[RECORDS FOR THIS TASK Boundary: Start]
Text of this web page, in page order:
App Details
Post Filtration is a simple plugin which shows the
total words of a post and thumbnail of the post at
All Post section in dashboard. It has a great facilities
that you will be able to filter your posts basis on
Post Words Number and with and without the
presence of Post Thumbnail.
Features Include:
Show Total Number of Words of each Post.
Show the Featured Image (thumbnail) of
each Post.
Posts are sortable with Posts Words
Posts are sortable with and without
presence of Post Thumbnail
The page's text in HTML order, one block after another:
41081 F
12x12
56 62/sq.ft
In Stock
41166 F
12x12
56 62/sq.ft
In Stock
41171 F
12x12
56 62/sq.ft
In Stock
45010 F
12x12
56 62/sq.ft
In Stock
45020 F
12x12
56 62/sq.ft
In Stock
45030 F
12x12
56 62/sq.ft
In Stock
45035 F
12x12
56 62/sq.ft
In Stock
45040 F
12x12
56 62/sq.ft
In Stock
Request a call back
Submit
[RECORDS FOR THIS TASK Boundary: End]
[RECORDS FOR THIS TASK Boundary: Start]
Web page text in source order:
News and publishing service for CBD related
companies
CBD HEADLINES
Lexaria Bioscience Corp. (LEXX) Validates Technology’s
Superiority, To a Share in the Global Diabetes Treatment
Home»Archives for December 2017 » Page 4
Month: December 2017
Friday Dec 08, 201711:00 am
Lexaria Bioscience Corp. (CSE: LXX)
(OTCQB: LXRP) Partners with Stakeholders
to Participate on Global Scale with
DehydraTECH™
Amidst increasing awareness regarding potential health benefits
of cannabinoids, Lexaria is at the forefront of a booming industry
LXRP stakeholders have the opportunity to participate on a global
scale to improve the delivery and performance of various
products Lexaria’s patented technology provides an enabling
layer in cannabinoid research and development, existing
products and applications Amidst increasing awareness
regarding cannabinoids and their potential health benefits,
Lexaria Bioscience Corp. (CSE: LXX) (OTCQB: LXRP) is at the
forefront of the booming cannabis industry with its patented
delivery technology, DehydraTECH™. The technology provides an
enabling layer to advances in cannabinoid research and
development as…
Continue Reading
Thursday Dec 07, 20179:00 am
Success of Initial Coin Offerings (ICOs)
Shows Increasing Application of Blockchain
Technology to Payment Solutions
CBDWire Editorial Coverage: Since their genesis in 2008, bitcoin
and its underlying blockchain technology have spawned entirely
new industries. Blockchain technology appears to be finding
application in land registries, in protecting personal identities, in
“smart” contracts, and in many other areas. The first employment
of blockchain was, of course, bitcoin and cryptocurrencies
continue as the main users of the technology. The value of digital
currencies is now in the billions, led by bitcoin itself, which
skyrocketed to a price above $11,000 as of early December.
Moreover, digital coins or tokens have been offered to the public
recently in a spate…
[RECORDS FOR THIS TASK Boundary: End]
» WHAT THE TASK REQUIRES
The lines above that hold the word "Number" are the ones to copy.

» YOUR RESPONSE
Post Words Number and with and without the
Show Total Number of Words of each Post.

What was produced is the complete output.